── Material for this task

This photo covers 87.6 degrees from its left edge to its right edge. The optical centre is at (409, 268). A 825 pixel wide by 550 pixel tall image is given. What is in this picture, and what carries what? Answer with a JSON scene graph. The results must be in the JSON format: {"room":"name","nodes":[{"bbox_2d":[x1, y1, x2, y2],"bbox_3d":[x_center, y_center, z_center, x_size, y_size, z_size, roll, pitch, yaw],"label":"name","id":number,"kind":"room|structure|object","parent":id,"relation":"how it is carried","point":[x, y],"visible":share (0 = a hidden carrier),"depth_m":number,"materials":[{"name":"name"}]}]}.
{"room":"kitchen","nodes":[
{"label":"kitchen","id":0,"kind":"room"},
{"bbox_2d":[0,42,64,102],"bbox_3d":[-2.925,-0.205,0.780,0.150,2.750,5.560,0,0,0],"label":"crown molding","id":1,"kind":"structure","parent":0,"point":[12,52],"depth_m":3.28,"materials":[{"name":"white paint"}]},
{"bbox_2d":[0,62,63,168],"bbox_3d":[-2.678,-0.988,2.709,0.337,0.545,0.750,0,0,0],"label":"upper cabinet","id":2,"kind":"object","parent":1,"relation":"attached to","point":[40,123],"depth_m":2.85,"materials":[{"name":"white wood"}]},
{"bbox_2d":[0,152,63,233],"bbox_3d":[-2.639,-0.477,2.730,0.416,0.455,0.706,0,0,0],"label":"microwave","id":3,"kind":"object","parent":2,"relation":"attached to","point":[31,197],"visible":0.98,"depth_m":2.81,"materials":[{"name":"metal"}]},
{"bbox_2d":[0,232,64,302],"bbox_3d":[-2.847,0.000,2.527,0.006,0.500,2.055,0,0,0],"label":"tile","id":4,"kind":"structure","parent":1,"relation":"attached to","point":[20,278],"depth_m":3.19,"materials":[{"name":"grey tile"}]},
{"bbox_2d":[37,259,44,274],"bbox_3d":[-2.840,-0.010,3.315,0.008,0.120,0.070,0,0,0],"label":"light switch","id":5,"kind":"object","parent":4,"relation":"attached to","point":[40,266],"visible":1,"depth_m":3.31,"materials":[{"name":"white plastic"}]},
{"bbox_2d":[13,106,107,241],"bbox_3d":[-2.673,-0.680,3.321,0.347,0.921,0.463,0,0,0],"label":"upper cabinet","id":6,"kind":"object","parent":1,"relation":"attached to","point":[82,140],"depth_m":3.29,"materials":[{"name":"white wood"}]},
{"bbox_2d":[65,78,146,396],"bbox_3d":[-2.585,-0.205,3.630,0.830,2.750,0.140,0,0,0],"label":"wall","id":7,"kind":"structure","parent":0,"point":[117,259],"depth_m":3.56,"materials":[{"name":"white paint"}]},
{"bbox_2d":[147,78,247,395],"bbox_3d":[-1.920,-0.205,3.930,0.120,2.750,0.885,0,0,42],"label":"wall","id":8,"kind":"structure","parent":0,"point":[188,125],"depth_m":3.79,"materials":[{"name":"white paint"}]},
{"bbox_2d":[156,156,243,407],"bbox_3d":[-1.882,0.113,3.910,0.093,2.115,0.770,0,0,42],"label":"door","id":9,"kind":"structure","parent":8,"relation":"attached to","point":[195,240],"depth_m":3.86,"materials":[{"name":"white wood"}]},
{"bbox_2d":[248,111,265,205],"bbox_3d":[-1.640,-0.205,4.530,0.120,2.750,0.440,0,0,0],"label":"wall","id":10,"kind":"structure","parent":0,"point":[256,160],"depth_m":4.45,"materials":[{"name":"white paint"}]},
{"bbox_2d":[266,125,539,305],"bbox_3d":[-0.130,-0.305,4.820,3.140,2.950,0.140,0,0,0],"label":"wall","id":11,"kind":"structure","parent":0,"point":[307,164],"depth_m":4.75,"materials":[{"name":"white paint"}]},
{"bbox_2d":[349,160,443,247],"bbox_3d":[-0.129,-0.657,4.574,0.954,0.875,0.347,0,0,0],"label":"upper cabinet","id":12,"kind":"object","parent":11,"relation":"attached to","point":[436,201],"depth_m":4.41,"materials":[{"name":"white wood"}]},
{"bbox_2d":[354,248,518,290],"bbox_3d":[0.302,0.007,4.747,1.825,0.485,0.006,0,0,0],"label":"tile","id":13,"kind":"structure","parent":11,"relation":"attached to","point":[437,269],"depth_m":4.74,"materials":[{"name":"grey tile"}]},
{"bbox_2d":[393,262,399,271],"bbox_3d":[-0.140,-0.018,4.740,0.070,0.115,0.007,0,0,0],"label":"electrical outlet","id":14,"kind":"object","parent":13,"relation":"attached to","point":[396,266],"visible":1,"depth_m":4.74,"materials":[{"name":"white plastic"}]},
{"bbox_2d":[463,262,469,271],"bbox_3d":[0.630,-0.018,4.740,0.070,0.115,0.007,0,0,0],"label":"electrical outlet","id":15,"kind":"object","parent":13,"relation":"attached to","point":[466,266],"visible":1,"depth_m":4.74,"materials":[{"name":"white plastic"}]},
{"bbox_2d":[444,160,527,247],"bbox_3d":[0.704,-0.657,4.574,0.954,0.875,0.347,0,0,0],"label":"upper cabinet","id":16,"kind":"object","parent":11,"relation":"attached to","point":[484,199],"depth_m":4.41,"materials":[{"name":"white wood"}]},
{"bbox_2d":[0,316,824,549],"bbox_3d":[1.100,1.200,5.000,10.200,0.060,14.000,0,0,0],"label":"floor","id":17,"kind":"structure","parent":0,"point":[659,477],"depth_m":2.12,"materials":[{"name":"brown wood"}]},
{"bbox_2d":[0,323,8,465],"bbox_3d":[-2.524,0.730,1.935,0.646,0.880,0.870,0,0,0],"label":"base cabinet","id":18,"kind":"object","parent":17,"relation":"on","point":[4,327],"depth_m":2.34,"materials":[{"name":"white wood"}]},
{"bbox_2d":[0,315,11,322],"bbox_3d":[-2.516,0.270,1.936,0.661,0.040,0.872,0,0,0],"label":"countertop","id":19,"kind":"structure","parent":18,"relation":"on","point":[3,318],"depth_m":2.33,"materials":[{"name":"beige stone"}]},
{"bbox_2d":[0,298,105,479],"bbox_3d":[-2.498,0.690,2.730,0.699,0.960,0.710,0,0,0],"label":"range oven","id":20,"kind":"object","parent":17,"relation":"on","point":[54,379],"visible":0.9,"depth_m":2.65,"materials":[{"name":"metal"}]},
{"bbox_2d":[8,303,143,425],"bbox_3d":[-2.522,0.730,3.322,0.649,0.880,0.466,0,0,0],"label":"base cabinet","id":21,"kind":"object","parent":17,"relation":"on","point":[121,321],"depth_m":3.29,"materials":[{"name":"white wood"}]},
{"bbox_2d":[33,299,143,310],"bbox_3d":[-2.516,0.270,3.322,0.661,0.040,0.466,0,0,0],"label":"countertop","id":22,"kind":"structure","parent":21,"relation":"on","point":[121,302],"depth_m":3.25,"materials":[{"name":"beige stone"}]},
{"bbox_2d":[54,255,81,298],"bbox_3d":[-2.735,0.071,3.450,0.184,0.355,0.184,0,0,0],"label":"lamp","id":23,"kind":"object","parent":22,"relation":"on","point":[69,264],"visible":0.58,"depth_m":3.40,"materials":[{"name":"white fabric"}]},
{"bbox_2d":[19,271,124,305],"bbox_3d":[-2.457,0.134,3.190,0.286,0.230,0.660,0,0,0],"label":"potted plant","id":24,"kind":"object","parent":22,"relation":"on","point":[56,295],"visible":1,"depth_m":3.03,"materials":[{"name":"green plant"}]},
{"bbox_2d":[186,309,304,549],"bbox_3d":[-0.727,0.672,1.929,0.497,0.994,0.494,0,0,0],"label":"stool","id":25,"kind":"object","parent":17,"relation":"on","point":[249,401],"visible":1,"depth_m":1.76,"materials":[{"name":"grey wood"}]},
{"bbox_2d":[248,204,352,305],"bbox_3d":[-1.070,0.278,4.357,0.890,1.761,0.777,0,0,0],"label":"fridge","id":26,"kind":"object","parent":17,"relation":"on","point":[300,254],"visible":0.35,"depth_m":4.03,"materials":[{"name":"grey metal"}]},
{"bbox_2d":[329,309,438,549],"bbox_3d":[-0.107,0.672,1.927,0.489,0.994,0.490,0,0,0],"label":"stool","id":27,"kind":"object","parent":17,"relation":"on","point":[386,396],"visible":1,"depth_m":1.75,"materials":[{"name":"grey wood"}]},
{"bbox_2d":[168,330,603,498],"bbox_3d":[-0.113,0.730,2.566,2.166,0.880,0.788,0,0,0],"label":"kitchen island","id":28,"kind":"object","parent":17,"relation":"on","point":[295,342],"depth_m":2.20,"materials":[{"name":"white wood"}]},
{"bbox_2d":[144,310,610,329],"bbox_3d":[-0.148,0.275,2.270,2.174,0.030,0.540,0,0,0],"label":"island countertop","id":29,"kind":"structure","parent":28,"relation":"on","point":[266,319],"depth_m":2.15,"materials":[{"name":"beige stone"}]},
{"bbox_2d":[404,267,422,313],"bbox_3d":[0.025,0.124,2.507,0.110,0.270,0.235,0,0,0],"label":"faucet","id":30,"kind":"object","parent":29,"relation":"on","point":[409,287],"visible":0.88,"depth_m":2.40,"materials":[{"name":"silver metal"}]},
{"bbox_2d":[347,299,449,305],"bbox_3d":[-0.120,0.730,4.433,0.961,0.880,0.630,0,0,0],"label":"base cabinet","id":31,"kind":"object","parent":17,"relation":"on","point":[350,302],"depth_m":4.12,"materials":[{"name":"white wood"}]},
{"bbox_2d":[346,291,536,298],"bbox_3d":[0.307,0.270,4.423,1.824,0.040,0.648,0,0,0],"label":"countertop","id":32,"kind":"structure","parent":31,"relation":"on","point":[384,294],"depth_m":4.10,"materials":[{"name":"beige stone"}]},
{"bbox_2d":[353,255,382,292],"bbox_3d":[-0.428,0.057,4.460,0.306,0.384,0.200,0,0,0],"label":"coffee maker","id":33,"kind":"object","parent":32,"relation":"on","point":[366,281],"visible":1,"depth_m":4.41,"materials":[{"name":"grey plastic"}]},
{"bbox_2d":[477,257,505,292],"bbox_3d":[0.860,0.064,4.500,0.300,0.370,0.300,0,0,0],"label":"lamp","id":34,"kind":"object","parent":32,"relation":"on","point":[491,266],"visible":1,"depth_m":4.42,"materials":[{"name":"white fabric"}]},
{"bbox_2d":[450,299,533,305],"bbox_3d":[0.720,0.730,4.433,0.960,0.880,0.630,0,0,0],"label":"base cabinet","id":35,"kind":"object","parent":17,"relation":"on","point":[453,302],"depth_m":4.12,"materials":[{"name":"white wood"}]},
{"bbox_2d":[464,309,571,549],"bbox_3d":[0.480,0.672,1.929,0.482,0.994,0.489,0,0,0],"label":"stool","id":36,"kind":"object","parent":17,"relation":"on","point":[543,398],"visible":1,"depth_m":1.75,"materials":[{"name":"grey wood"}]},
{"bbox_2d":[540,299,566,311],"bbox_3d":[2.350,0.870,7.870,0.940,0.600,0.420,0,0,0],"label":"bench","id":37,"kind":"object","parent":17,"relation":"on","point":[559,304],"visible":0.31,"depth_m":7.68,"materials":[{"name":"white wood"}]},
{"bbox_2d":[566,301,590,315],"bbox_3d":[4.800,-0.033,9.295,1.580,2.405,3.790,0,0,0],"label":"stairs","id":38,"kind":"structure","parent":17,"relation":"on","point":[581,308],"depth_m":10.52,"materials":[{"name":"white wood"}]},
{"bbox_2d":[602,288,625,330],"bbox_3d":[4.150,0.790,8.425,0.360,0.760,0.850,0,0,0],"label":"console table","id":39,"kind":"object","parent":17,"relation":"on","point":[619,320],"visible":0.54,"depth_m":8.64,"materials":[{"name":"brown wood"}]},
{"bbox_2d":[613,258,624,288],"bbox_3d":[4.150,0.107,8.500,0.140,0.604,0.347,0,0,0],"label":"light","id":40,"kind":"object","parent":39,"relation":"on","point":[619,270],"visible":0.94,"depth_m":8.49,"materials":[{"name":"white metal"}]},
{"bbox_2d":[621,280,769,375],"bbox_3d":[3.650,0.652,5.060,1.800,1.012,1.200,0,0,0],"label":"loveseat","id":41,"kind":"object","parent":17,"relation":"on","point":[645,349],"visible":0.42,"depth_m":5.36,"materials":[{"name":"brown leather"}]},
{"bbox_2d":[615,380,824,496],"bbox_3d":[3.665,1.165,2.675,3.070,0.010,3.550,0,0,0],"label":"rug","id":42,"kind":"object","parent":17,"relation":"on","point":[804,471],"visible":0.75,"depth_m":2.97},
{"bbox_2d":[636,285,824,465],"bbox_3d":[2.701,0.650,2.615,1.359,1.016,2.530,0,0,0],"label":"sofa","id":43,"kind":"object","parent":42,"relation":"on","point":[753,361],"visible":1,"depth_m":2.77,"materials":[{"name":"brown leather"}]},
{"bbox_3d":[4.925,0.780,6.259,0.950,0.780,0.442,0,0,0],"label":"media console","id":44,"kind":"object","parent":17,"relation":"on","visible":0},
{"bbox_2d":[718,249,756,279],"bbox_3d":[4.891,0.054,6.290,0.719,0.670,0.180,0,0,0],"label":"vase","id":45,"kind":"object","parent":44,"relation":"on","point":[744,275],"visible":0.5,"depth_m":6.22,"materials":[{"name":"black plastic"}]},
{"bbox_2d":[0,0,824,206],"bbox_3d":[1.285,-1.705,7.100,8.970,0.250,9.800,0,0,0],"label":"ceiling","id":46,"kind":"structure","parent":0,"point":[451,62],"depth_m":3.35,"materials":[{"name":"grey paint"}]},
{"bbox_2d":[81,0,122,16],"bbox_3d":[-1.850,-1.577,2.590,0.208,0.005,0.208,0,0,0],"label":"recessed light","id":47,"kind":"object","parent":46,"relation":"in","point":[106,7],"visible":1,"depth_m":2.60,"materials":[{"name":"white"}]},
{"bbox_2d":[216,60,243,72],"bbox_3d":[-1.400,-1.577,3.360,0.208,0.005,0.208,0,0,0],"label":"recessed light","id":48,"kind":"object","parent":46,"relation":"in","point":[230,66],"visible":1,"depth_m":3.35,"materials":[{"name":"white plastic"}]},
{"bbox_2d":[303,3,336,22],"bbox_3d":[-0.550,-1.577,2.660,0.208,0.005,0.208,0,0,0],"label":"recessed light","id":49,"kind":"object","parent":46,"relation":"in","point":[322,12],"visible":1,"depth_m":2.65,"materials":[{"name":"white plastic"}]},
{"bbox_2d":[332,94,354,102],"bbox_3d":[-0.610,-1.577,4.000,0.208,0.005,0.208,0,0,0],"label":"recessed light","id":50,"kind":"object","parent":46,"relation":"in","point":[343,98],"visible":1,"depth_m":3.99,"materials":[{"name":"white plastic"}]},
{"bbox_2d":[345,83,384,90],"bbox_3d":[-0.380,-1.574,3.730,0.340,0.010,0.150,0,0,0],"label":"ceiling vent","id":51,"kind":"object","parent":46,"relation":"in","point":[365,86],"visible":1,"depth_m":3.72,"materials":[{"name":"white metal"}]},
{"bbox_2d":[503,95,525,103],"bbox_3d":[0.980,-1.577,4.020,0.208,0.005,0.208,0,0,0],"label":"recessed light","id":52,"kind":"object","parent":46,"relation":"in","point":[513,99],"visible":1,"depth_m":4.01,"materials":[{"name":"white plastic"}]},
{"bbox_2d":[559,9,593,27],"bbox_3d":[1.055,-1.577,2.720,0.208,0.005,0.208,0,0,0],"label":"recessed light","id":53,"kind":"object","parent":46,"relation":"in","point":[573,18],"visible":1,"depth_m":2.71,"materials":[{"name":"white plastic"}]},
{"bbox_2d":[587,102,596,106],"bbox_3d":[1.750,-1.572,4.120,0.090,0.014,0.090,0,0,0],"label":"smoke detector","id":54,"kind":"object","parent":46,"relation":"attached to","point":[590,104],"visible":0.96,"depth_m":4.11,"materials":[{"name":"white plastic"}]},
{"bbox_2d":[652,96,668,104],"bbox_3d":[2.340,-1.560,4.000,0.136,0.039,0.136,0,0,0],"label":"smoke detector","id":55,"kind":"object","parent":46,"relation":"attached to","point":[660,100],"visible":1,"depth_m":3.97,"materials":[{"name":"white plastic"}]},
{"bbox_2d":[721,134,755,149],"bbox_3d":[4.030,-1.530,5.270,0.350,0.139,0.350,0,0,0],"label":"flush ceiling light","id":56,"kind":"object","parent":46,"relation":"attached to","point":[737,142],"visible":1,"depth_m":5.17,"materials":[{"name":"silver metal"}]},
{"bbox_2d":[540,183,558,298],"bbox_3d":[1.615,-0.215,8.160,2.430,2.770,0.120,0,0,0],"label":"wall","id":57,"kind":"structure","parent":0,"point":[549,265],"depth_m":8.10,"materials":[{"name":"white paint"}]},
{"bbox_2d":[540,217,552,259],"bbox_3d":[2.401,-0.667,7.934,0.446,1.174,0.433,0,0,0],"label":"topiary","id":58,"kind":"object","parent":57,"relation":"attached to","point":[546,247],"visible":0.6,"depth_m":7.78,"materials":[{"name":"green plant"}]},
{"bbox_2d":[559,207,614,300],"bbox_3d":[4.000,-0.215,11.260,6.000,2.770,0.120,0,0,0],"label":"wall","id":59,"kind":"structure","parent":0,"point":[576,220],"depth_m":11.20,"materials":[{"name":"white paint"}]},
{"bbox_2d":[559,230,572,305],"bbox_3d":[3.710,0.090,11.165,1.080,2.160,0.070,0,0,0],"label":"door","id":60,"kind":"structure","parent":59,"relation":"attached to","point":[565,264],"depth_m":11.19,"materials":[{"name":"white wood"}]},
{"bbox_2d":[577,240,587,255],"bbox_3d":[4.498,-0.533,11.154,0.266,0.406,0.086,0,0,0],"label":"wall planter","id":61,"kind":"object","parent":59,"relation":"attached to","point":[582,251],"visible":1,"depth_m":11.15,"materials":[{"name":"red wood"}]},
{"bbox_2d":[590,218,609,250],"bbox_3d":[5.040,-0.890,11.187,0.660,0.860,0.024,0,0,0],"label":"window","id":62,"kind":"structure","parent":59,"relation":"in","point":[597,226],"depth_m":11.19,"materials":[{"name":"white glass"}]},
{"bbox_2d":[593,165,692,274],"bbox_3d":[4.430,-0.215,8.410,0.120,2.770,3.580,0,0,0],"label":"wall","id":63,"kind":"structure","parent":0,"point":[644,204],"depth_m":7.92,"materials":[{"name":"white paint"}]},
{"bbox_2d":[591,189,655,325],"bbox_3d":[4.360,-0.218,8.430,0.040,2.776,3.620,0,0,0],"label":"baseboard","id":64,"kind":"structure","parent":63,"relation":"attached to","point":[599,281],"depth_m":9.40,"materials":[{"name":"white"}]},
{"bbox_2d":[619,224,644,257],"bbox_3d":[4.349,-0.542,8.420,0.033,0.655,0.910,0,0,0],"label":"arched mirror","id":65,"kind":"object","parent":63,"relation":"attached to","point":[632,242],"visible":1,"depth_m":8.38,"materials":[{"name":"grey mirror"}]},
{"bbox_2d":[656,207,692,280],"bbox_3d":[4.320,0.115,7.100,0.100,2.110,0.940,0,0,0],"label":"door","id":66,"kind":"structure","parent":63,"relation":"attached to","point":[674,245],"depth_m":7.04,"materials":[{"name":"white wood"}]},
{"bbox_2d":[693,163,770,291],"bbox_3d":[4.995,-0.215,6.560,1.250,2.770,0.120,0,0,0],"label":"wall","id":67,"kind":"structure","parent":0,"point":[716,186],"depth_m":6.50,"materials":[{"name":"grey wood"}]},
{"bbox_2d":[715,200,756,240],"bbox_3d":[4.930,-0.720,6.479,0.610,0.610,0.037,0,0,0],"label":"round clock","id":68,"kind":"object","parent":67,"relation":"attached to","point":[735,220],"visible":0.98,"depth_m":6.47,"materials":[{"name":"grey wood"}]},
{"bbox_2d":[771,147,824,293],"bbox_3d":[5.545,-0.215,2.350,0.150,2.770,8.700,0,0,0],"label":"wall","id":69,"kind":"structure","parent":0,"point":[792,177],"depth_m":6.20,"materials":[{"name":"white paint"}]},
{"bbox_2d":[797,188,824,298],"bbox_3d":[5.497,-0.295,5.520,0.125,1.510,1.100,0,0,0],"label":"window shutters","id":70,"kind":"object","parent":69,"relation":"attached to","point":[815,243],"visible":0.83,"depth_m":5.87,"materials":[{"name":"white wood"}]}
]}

────

→ **Task prompt**:
Copy every line above in which the string "kitchen" shows up.

→ **Answer space**:
{"room":"kitchen","nodes":[
{"label":"kitchen","id":0,"kind":"room"},
{"bbox_2d":[168,330,603,498],"bbox_3d":[-0.113,0.730,2.566,2.166,0.880,0.788,0,0,0],"label":"kitchen island","id":28,"kind":"object","parent":17,"relation":"on","point":[295,342],"depth_m":2.20,"materials":[{"name":"white wood"}]},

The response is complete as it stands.